Discovering genetic causes of disease

Adelaide University researcher in a lab growing plants for space

Researchers are building on years of discoveries with another breakthrough: that the origins of cerebral palsies, long thought to result from labour or delivery complications, can be tracked to changes in our DNA.

With more than 50 million people worldwide living with cerebral palsies, this is a globally significant breakthrough. It is one of many seminal findings by the Adelaide University research team, who continue to transform medical genetics and revolutionise how the world understands and treats neurodevelopmental conditions.

Cerebral palsies were – and in some jurisdictions still are – believed to result only from complications at or around birth. The conditions, which affect motor and posture control, have historically been attributed to brain injuries. But this understanding is limited, with serious potential consequences. When causes are narrowly attributed to birth events, early signs in infancy can be overlooked, and children may miss out on early diagnosis and timely treatment. For families, it can lead to uncertainty, reduced access to support and less confidence in planning for their child’s future.

For the past 30 years, Professor Jozef Gecz and his team at the University’s Robinson Research Institute have been searching in our genes for answers about childhood onset neurodevelopmental disorders. They have discovered more than 350 genes, identifying the genetic origins of neurodevelopmental conditions like epilepsies, intellectual disabilities, autisms, and – most recently, through 15 years of work with Dr Clare van Eyk and Emeritus Professor Alastair MacLennan – cerebral palsies.

Their work has shown that at least one in four individuals with cerebral palsies has genetic origins – debunking the myth that brain injury is the sole cause.

“When the origin is genetic, it opens the door to an enormous range of health opportunities,” says Professor Gecz.

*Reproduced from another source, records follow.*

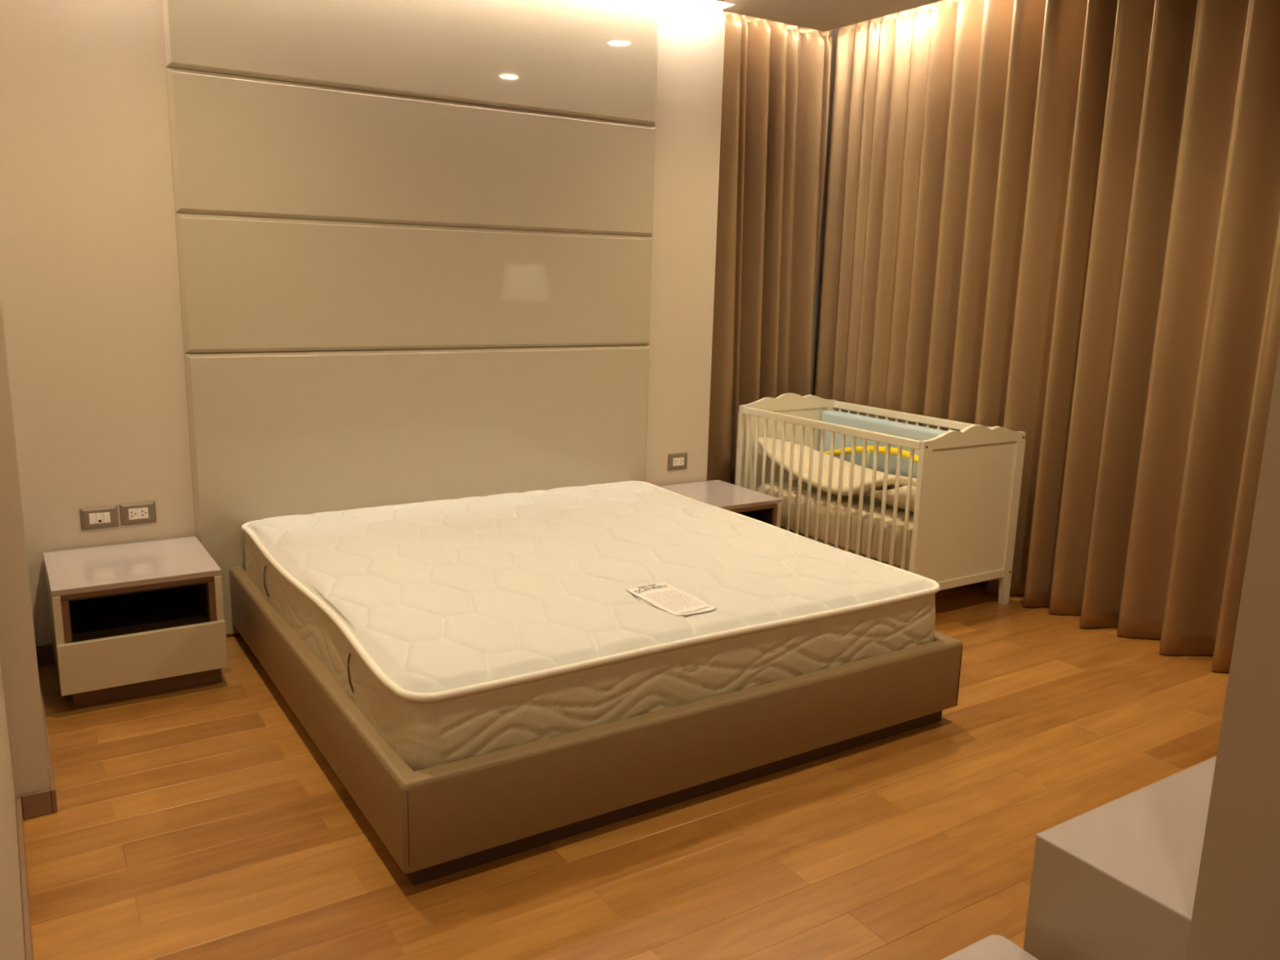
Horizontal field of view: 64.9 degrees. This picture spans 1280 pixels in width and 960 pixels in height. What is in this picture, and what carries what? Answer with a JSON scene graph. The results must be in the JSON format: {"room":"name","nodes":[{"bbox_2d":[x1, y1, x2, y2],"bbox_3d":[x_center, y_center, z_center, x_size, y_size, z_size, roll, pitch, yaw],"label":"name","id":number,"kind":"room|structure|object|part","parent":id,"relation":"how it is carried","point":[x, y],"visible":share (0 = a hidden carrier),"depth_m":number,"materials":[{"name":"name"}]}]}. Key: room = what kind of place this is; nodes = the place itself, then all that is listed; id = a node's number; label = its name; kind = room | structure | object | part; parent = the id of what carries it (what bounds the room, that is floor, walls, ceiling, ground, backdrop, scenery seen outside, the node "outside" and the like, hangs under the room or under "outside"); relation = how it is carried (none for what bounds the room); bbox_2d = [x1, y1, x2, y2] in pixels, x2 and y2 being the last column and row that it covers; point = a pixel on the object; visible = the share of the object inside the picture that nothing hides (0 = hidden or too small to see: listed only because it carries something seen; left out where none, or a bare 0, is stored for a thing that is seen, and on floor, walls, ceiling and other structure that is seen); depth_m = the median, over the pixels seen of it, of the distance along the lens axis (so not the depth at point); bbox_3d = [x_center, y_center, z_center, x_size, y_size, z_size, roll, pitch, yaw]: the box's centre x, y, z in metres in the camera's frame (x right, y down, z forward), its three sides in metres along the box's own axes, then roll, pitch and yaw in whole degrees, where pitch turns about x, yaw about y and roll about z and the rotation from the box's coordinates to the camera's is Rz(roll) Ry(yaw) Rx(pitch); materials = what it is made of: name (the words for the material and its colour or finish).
{"room":"bedroom","nodes":[
{"label":"bedroom","id":0,"kind":"room"},
{"bbox_2d":[0,660,25,959],"bbox_3d":[-0.612,-0.127,0.541,0.333,3.100,4.400,-6,14,-32],"label":"wall","id":1,"kind":"structure","parent":0,"point":[11,926],"depth_m":1.83,"materials":[{"name":"beige paint"}]},
{"bbox_2d":[15,797,33,959],"bbox_3d":[-0.690,1.230,1.210,0.012,0.070,3.686,-6,14,-32],"label":"baseboard","id":2,"kind":"structure","parent":1,"relation":"attached to","point":[22,855],"depth_m":2.35,"materials":[{"name":"brown wood"}]},
{"bbox_2d":[0,292,49,812],"bbox_3d":[-2.085,-0.643,2.866,0.415,3.100,1.200,-6,14,-32],"label":"wall","id":3,"kind":"structure","parent":0,"point":[18,654],"depth_m":2.65,"materials":[{"name":"beige paint"}]},
{"bbox_2d":[21,788,52,819],"bbox_3d":[-1.651,0.887,2.754,0.068,0.070,0.012,-6,14,-32],"label":"baseboard","id":4,"kind":"structure","parent":3,"relation":"attached to","point":[34,804],"depth_m":2.75,"materials":[{"name":"brown wood"}]},
{"bbox_2d":[35,650,57,813],"bbox_3d":[-1.940,0.774,3.269,0.012,0.070,1.212,-6,14,-32],"label":"baseboard","id":5,"kind":"structure","parent":3,"relation":"attached to","point":[52,787],"depth_m":2.91,"materials":[{"name":"brown wood"}]},
{"bbox_2d":[0,0,725,650],"bbox_3d":[-1.236,-0.934,4.391,3.520,3.100,0.500,-6,14,-32],"label":"wall","id":6,"kind":"structure","parent":0,"point":[90,281],"depth_m":3.70,"materials":[{"name":"beige paint"}]},
{"bbox_2d":[35,643,55,666],"bbox_3d":[-2.014,0.633,3.919,0.575,0.080,0.012,-6,14,-32],"label":"baseboard","id":7,"kind":"structure","parent":6,"relation":"attached to","point":[45,654],"depth_m":3.77,"materials":[{"name":"brown wood"}]},
{"bbox_2d":[79,505,119,530],"bbox_3d":[-2.038,0.143,3.794,0.126,0.083,0.013,-6,14,-32],"label":"socket","id":8,"kind":"object","parent":6,"relation":"attached to","point":[104,517],"visible":1,"depth_m":3.79,"materials":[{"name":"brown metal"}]},
{"bbox_2d":[119,501,156,525],"bbox_3d":[-1.927,0.128,3.863,0.124,0.084,0.013,-6,14,-32],"label":"power socket","id":9,"kind":"object","parent":6,"relation":"attached to","point":[138,513],"visible":1,"depth_m":3.86,"materials":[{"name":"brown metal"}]},
{"bbox_2d":[160,0,658,636],"bbox_3d":[-0.839,-0.828,4.351,2.118,2.828,0.032,-6,14,-32],"label":"headboard","id":10,"kind":"object","parent":6,"relation":"attached to","point":[535,116],"visible":0.9,"depth_m":4.21,"materials":[{"name":"beige leather"}]},
{"bbox_3d":[-0.810,-1.898,4.131,2.118,0.642,0.032,-6,14,-32],"label":"panel","id":11,"kind":"part","parent":10,"relation":"part of","materials":[{"name":"beige paint"}]},
{"bbox_3d":[-0.825,-1.333,4.247,2.118,0.508,0.032,-6,14,-32],"label":"panel","id":12,"kind":"part","parent":10,"relation":"part of","materials":[{"name":"beige leather"}]},
{"bbox_3d":[-0.839,-0.829,4.350,2.118,0.518,0.032,-6,14,-32],"label":"panel","id":13,"kind":"part","parent":10,"relation":"part of","materials":[{"name":"beige paint"}]},
{"bbox_3d":[-0.861,-0.008,4.519,2.118,1.154,0.032,-6,14,-32],"label":"panel","id":14,"kind":"part","parent":10,"relation":"part of","materials":[{"name":"beige leather"}]},
{"bbox_2d":[667,452,687,470],"bbox_3d":[0.197,-0.096,5.204,0.120,0.085,0.013,-6,14,-32],"label":"power socket","id":15,"kind":"object","parent":6,"relation":"attached to","point":[677,460],"visible":1,"depth_m":5.20,"materials":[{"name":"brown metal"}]},
{"bbox_2d":[22,585,1229,959],"bbox_3d":[0.792,1.030,2.704,4.800,0.060,6.020,-6,14,-32],"label":"floor","id":16,"kind":"structure","parent":0,"point":[204,821],"depth_m":2.73,"materials":[{"name":"brown wood"}]},
{"bbox_2d":[43,536,227,707],"bbox_3d":[-1.839,0.508,3.666,0.521,0.436,0.540,-6,14,-32],"label":"nightstand","id":17,"kind":"object","parent":16,"relation":"on","point":[110,648],"visible":1,"depth_m":3.53,"materials":[{"name":"grey paint"}]},
{"bbox_3d":[-2.054,0.500,3.537,0.024,0.336,0.519,-6,14,-32],"label":"panel","id":18,"kind":"part","parent":17,"relation":"part of","materials":[{"name":"beige paint"}]},
{"bbox_2d":[67,582,210,642],"bbox_3d":[-1.845,0.415,3.660,0.431,0.170,0.508,-6,14,-32],"label":"niche shelf","id":19,"kind":"object","parent":17,"relation":"attached to","point":[110,616],"depth_m":3.63,"materials":[{"name":"brown wood"}]},
{"bbox_3d":[-1.701,0.608,3.463,0.521,0.174,0.020,-6,14,-32],"label":"drawer","id":20,"kind":"part","parent":17,"relation":"part of","materials":[{"name":"beige paint"}]},
{"bbox_3d":[-1.635,0.457,3.801,0.024,0.336,0.519,-6,14,-32],"label":"panel","id":21,"kind":"part","parent":17,"relation":"part of","materials":[{"name":"beige paint"}]},
{"bbox_2d":[229,566,963,885],"bbox_3d":[-0.277,0.596,3.775,1.986,0.302,2.035,-6,14,-32],"label":"frame","id":22,"kind":"object","parent":16,"relation":"on","point":[444,820],"visible":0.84,"depth_m":2.83,"materials":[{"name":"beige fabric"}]},
{"bbox_3d":[-1.091,0.649,3.258,0.055,0.239,2.029,-6,14,-32],"label":"rail","id":23,"kind":"part","parent":22,"relation":"part of","materials":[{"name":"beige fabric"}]},
{"bbox_2d":[240,480,940,771],"bbox_3d":[-0.289,0.412,3.760,1.937,0.346,1.973,-6,14,-32],"label":"mattress","id":24,"kind":"object","parent":22,"relation":"on","point":[460,628],"visible":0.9,"depth_m":3.18,"materials":[{"name":"beige fabric"}]},
{"bbox_3d":[-1.348,0.367,3.625,0.016,0.110,0.033,-6,14,-32],"label":"handle cord","id":25,"kind":"part","parent":24,"relation":"part of","materials":[{"name":"black fabric"}]},
{"bbox_3d":[-0.815,0.544,2.828,0.016,0.110,0.033,-6,14,-32],"label":"handle cord","id":26,"kind":"part","parent":24,"relation":"part of","materials":[{"name":"brown fabric"}]},
{"bbox_2d":[644,589,700,611],"bbox_3d":[0.108,0.375,3.147,0.121,0.005,0.163,-6,14,-32],"label":"print","id":27,"kind":"object","parent":24,"relation":"on","point":[668,600],"depth_m":3.14,"materials":[{"name":"beige"}]},
{"bbox_3d":[0.255,0.746,2.958,1.980,0.240,0.059,-6,14,-32],"label":"foot rail","id":28,"kind":"part","parent":22,"relation":"part of","materials":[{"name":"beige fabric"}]},
{"bbox_3d":[0.535,0.482,4.285,0.055,0.239,2.029,-6,14,-32],"label":"rail","id":29,"kind":"part","parent":22,"relation":"part of","materials":[{"name":"beige fabric"}]},
{"bbox_2d":[659,480,782,528],"bbox_3d":[0.361,0.282,5.056,0.463,0.436,0.540,-6,14,-32],"label":"nightstand","id":30,"kind":"object","parent":16,"relation":"on","point":[766,508],"visible":0.21,"depth_m":4.96,"materials":[{"name":"grey paint"}]},
{"bbox_2d":[737,507,773,524],"bbox_3d":[0.355,0.189,5.051,0.373,0.170,0.508,-6,14,-32],"label":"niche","id":31,"kind":"object","parent":30,"relation":"attached to","point":[763,514],"depth_m":4.96,"materials":[{"name":"brown wood"}]},
{"bbox_3d":[0.541,0.234,5.176,0.024,0.336,0.519,-6,14,-32],"label":"panel","id":32,"kind":"part","parent":30,"relation":"part of","materials":[{"name":"beige paint"}]},
{"bbox_2d":[734,392,1025,604],"bbox_3d":[1.146,0.071,5.076,0.680,0.881,1.286,-6,14,-32],"label":"crib","id":33,"kind":"object","parent":16,"relation":"on","point":[968,484],"visible":0.75,"depth_m":4.63,"materials":[{"name":"beige paint"}]},
{"bbox_3d":[0.544,0.027,5.435,0.055,0.792,0.028,-6,14,-32],"label":"post","id":34,"kind":"part","parent":33,"relation":"part of","materials":[{"name":"beige paint"}]},
{"bbox_3d":[0.819,-0.431,5.513,0.676,0.089,0.022,-6,14,-32],"label":"scalloped rail","id":35,"kind":"part","parent":33,"relation":"part of","materials":[{"name":"beige paint"}]},
{"bbox_3d":[0.809,-0.087,5.583,0.569,0.613,0.008,-6,14,-32],"label":"panel","id":36,"kind":"part","parent":33,"relation":"part of","materials":[{"name":"beige paint"}]},
{"bbox_3d":[0.880,-0.259,4.829,0.022,0.038,1.225,-6,14,-32],"label":"rail","id":37,"kind":"part","parent":33,"relation":"part of","materials":[{"name":"beige paint"}]},
{"bbox_3d":[1.070,-0.027,5.767,0.055,0.792,0.028,-6,14,-32],"label":"post","id":38,"kind":"part","parent":33,"relation":"part of","materials":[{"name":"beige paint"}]},
{"bbox_2d":[755,479,913,570],"bbox_3d":[1.142,0.186,5.091,0.618,0.218,1.170,-6,14,-32],"label":"mattress","id":39,"kind":"object","parent":33,"relation":"on","point":[866,500],"visible":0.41,"depth_m":4.84,"materials":[{"name":"beige fabric"}]},
{"bbox_2d":[758,436,916,495],"bbox_3d":[1.023,-0.061,5.098,0.355,0.197,0.950,-6,14,-32],"label":"pad","id":40,"kind":"object","parent":39,"relation":"on","point":[846,466],"visible":0.59,"depth_m":5.14,"materials":[{"name":"beige fabric"}]},
{"bbox_2d":[819,410,946,488],"bbox_3d":[1.354,-0.120,5.203,0.100,0.340,1.148,-6,14,-32],"label":"bumper cover","id":41,"kind":"object","parent":39,"relation":"on","point":[853,420],"visible":0.27,"depth_m":5.28,"materials":[{"name":"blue fabric"}]},
{"bbox_2d":[870,485,915,511],"bbox_3d":[1.296,0.080,4.675,0.290,0.151,0.370,-6,14,-32],"label":"pillow","id":42,"kind":"object","parent":39,"relation":"on","point":[903,490],"visible":0.28,"depth_m":4.61,"materials":[{"name":"beige fabric"}]},
{"bbox_3d":[1.140,0.300,5.123,0.620,0.015,1.224,-6,14,-32],"label":"board","id":43,"kind":"part","parent":33,"relation":"part of","materials":[{"name":"beige paint"}]},
{"bbox_2d":[823,445,918,466],"bbox_3d":[1.219,-0.099,5.213,0.043,0.177,0.941,-6,14,-32],"label":"arch","id":44,"kind":"object","parent":33,"relation":"in","point":[870,449],"visible":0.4,"depth_m":5.21,"materials":[{"name":"yellow plastic"}]},
{"bbox_3d":[1.219,0.257,4.404,0.055,0.792,0.028,-6,14,-32],"label":"post","id":45,"kind":"part","parent":33,"relation":"part of","materials":[{"name":"beige paint"}]},
{"bbox_3d":[1.431,-0.316,5.177,0.022,0.038,1.225,-6,14,-32],"label":"rail","id":46,"kind":"part","parent":33,"relation":"part of","materials":[{"name":"beige paint"}]},
{"bbox_3d":[1.484,0.143,4.552,0.569,0.613,0.008,-6,14,-32],"label":"panel","id":47,"kind":"part","parent":33,"relation":"part of","materials":[{"name":"beige paint"}]},
{"bbox_3d":[1.476,0.463,4.617,0.569,0.040,0.024,-6,14,-32],"label":"rail","id":48,"kind":"part","parent":33,"relation":"part of","materials":[{"name":"beige paint"}]},
{"bbox_3d":[1.494,-0.201,4.481,0.676,0.089,0.022,-6,14,-32],"label":"scalloped rail","id":49,"kind":"part","parent":33,"relation":"part of","materials":[{"name":"beige paint"}]},
{"bbox_3d":[1.745,0.203,4.736,0.055,0.792,0.028,-6,14,-32],"label":"post","id":50,"kind":"part","parent":33,"relation":"part of","materials":[{"name":"beige paint"}]},
{"bbox_2d":[941,934,1038,959],"bbox_3d":[0.586,1.065,1.622,0.495,0.295,0.450,-6,14,-32],"label":"side table","id":51,"kind":"object","parent":16,"relation":"on","point":[993,947],"visible":1,"depth_m":1.85,"materials":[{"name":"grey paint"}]},
{"bbox_2d":[1022,756,1216,959],"bbox_3d":[1.549,0.854,2.268,1.760,0.500,0.292,-6,14,-32],"label":"base cabinet","id":52,"kind":"object","parent":16,"relation":"on","point":[1117,879],"visible":0.64,"depth_m":1.82,"materials":[{"name":"grey paint"}]},
{"bbox_3d":[0.817,0.931,1.805,0.021,0.496,0.291,-6,14,-32],"label":"panel","id":53,"kind":"part","parent":52,"relation":"part of","materials":[{"name":"beige paint"}]},
{"bbox_2d":[810,27,839,395],"bbox_3d":[0.641,-1.191,5.891,1.279,3.100,0.200,-6,14,-32],"label":"wall","id":54,"kind":"structure","parent":0,"point":[834,32],"depth_m":6.02,"materials":[{"name":"beige paint"}]},
{"bbox_2d":[714,0,942,31],"bbox_3d":[0.954,-1.853,2.167,5.000,0.291,6.420,-6,14,-32],"label":"ceiling","id":55,"kind":"structure","parent":0,"point":[824,15],"depth_m":4.82,"materials":[{"name":"beige paint"}]},
{"bbox_2d":[706,11,832,484],"bbox_3d":[0.640,-1.067,5.554,0.895,2.879,0.165,-6,14,-32],"label":"curtain","id":56,"kind":"object","parent":55,"relation":"hanging from","point":[776,82],"visible":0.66,"depth_m":5.50,"materials":[{"name":"beige fabric"}]},
{"bbox_2d":[814,0,1279,671],"bbox_3d":[2.048,-0.794,4.309,0.221,2.919,3.659,-6,14,-32],"label":"curtain","id":57,"kind":"object","parent":55,"relation":"hanging from","point":[1055,222],"visible":0.83,"depth_m":4.43,"materials":[{"name":"beige fabric"}]},
{"bbox_2d":[1185,344,1279,959],"bbox_3d":[2.531,-0.108,1.588,2.860,2.808,1.530,-6,14,-32],"label":"wall","id":58,"kind":"structure","parent":0,"point":[1236,914],"depth_m":1.53,"materials":[{"name":"beige paint"}]}
]}

“Precise genetic diagnosis is the foundation for truly personalised health pathways. It can lead to early and accurate diagnosis, better prognosis, clinical trials, gene targeted therapies and, ultimately, prevention.”

Professor Jozef Gecz
Robinson Research Institute

“Precise genetic diagnosis is the foundation for truly personalised health pathways. It can lead to early and accurate diagnosis, better prognosis, clinical trials, gene targeted therapies and, ultimately, prevention.

“Our discoveries have also helped us recognise that we are really dealing with a group of highly heterogeneous conditions that affect movement and posture. For decades, we used the term ‘cerebral palsy’, but it is better described as “cerebral palsies”.

For his work on this topic, Professor Gecz received the 2024 Ramaciotti Medal for Biomedical Research Excellence and the 2025 Lorne Genome Julian Wells Medal. His colleagues, Dr Clare van Eyk and Emeritus Professor Alastair MacLennan, have also been critical in advancing the project.

Together they have developed a world first and unique resource, the Australian Cerebral Palsy Biobank. More than 500 genes are implicated in the condition – and many of these are now freely accessible to international health, diagnostic and research communities.

Recently, the international community acknowledged these research efforts by – after nearly 20 years – amending the clinical description of ‘cerebral palsies’ to describe it as: ‘an early-onset lifelong neurodevelopmental condition’ in the journal, ‘Developmental Medicine & Child Neurology’.

Lab testing facility

On the horizon

Understanding the precise genetic origins of neurodevelopmental conditions – such as epilepsies, autisms, intellectual disabilities, or cerebral palsies – is complex. Their vast genetic diversity, spanning more than 3,000 genes and millions of DNA variants, makes the task formidable.

But the effort pays off. The Adelaide University teams’ work in pinpointing the causes behind the conditions offers powerful insight into the biological mechanisms researchers can target for better treatment. Early successes of improved therapies, including DNA-based treatments for spinal muscular atrophy and Rett syndrome, show what’s possible.

The next challenge is equity: ensuring that every person with cerebral palsies who seeks answers has access to genomic testing. With a clearer understanding of their biology, individuals across the world will be better equipped to improve their health and quality of life.

“While we are learning as to why, we are also building tools and resources to see how to address these,” Professor Gecz says.

“For thousands of these neurodevelopmental disorders, stratified by individual genes or even specific DNA variants, precision therapy will be an option in a not-too-distant future.”